The healthcare professions will draw the blood from couples to test the levels of progesterone, a hormone that thickens the uterus lining and nurtures embryo development. It also produces certain proteins that affect maintaining a safe pregnancy. Women will also be tested for pelvic inflammatory disease, a sexually transmitted disease that might increase the risk of miscarriage.

  • Ultrasound

Ultrasound uses sound waves to create images of organs and inner structures of the fetus, enabling doctors to predict fibroids or polyps that cause miscarriage or infertility problems. During the procedure, the doctor uses a transvaginal ultrasound, where a transducer will get detailed images of the reproductive organs.

  • Genetic Screening

Most recurrent pregnancy loss happens due to aneuploidy. It means the embryo has an irregular number of chromosomes. The genetic variations due to translocation (chromosomal rearrangement) in men or women might cause chromosomally unbalanced eggs or sperm. Hence, the embryo cannot fully develop after conception, resulting in miscarriage.

  • Hormone test

The risk for recurrent pregnancy loss increases with age, especially in women who are 35 or older and will be diagnosed for blood tests to determine the follicle-stimulating hormone (FSH) level. The level of FSH might decrease as women age, contributing to age-related pregnancy loss problems.
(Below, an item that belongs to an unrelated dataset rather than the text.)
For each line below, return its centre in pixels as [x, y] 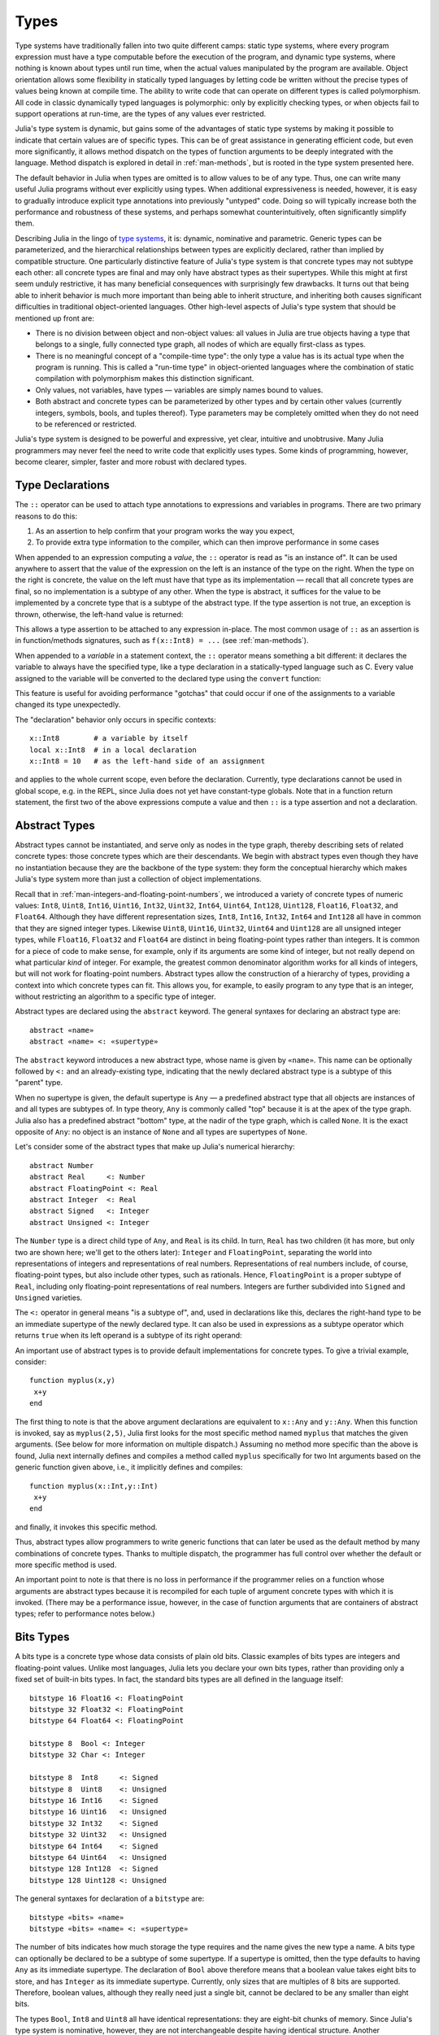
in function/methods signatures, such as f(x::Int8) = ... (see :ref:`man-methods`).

When Should You See A Doctor for Recurrent Pregnancy Loss?

If you have had three or more miscarriages, you should be referred to the fertility unit dedicated to managing recurrent pregnancy loss. The specialized doctor will perform certain tests and investigations to find a possible reason. People with pregnancy loss with fetal abnormalities and repeated miscarriages while opting for IVF treatment should also visit a fertility specialist for early diagnosis.

Summing Up!

Despite advancements in the medical field, most parents fail to discover the reason for their miscarriage. However, we believe that every parent deserves to know the reason. The profound diagnostic intervention will end the cycle of self-blame and guilt and drive them toward finding ways to prevent the incidence.

At Apollo Diagnostics, we have a team of professionals who specialize in helping women and couples struggling with recurrent pregnancy loss (RPL). We specialize in advanced fertility diagnostic services and conduct a series of fertility evaluations to unveil the exact cause behind RPL, aiding in designing a proven approach to prevent future incidents. Schedule an appointment at the nearest Apollo Diagnostic Center today!

Frequently Asked Questions (FAQs)

1. What is the diagnosis of RPL?

Recurrent pregnancy loss (RPL) is defined as two or more consecutive failed pregnancies documented by histopathology or ultrasound examination. A complete physical exam, including pelvic exam, blood tests, and imaging tests, is usually carried out to detect the causes of repeated miscarriages.

2. Can the hCG test detect pregnancy loss?

Human chorionic gonadotropin (HCG) is a hormone secreted by the female body during pregnancy. The hormone plays a vital role in supporting fetal growth. Usually, the level of HCG in urine or blood is tested to confirm the pregnancy. Nonetheless, the hormone level in the blood is also used to determine if the woman is experiencing an ectopic pregnancy or miscarriage.

3. How can healthcare professionals treat recurrent pregnancy loss in women/ couples?

Your healthcare professional might recommend specific treatment approaches for recurrent pregnancy loss, including correction or hormonal problems and surgical treatment for uterine abnormalities and fibroids. The treatment will be decided based on the cause, which is not applicable in every case.